Top of INPUT DATA

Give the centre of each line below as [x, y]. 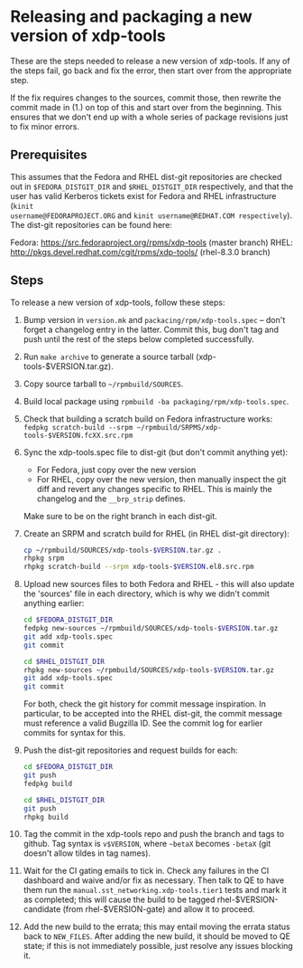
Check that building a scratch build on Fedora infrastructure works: [148, 419]
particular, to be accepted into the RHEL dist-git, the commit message [153, 714]
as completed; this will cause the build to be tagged [119, 900]
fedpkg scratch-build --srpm [78, 427]
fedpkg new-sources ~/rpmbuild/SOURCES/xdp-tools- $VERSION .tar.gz [151, 629]
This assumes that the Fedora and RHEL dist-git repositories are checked [146, 176]
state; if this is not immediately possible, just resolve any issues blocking [158, 946]
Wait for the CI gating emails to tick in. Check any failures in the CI [146, 871]
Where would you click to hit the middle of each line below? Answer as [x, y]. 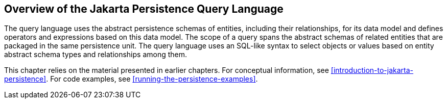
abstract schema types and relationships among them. [96, 55]
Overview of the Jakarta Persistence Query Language [144, 9]
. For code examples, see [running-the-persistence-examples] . [152, 79]
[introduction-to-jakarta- [372, 70]
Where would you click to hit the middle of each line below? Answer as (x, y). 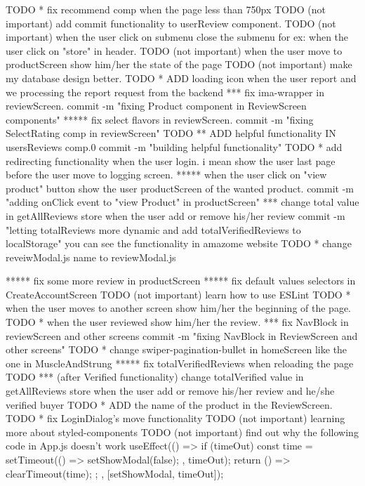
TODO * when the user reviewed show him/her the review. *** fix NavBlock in (177, 322)
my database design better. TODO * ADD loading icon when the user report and (181, 78)
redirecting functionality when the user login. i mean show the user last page (171, 160)
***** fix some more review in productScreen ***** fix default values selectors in (181, 281)
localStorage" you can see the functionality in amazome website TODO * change (179, 243)
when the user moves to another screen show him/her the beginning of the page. (178, 308)
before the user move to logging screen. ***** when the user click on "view (166, 175)
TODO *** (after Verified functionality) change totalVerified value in (155, 377)
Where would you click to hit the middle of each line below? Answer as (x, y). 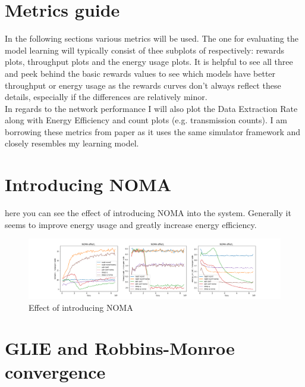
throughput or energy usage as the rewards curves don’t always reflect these (143, 85)
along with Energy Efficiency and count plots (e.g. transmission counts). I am (146, 120)
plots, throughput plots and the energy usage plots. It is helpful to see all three (149, 62)
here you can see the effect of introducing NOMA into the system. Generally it (148, 213)
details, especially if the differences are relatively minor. (106, 97)
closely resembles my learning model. (72, 143)
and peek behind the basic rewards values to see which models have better (140, 73)
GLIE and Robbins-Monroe (120, 348)
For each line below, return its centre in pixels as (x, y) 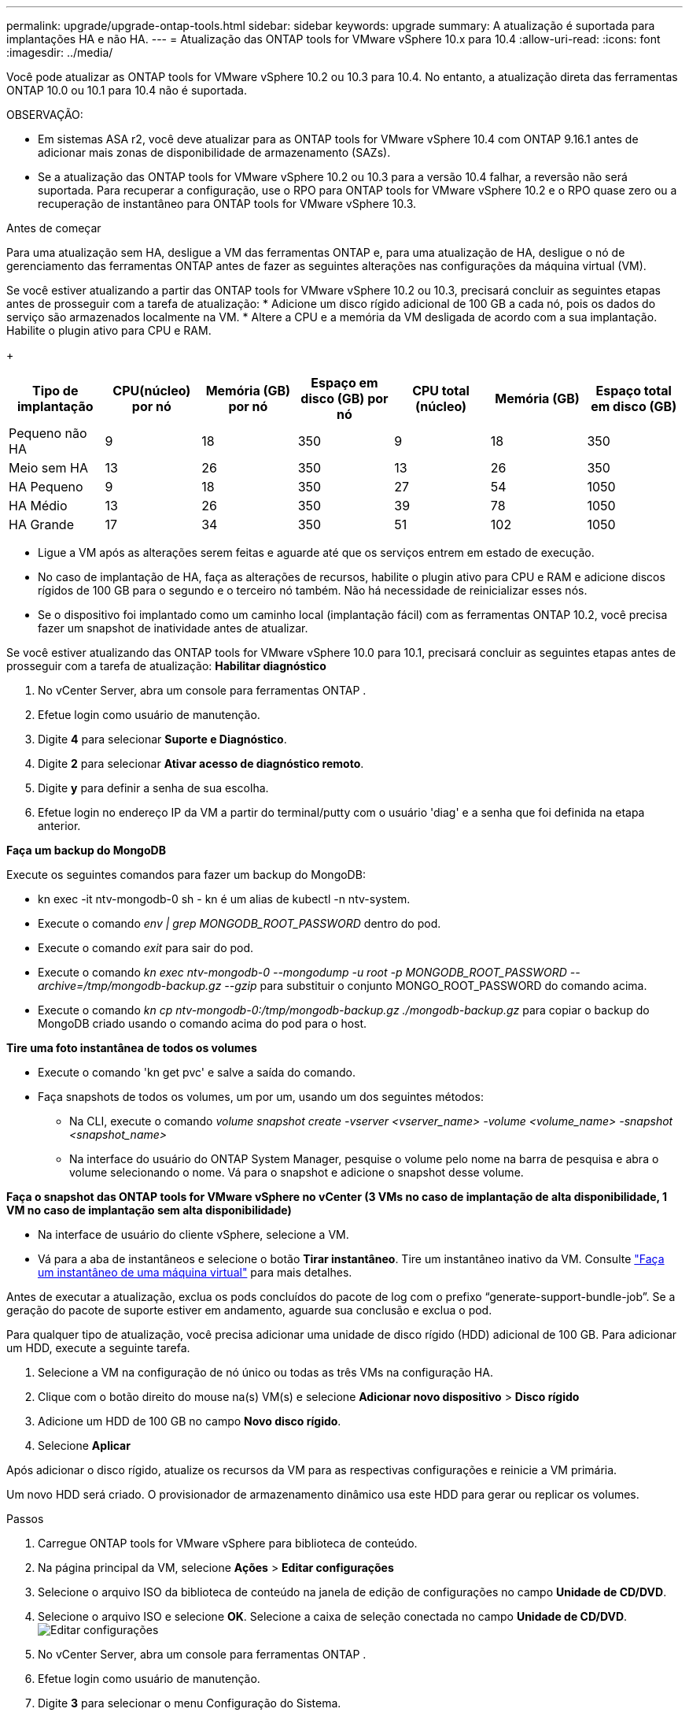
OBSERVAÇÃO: (45, 115)
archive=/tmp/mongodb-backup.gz (130, 986)
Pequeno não (48, 433)
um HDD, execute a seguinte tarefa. (98, 1348)
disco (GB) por (344, 398)
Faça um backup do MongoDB (86, 850)
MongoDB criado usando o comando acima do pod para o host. (203, 1023)
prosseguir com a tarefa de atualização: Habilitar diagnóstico (166, 666)

Bottom of INPUT DATA

## [WORK INSTRUCTIONS]
Scan the entries above. Copy each line that has the string "backup".

## [WRITTEN RESPONSE]
archive=/tmp/mongodb-backup.gz (130, 986)
Faça um backup do MongoDB (86, 850)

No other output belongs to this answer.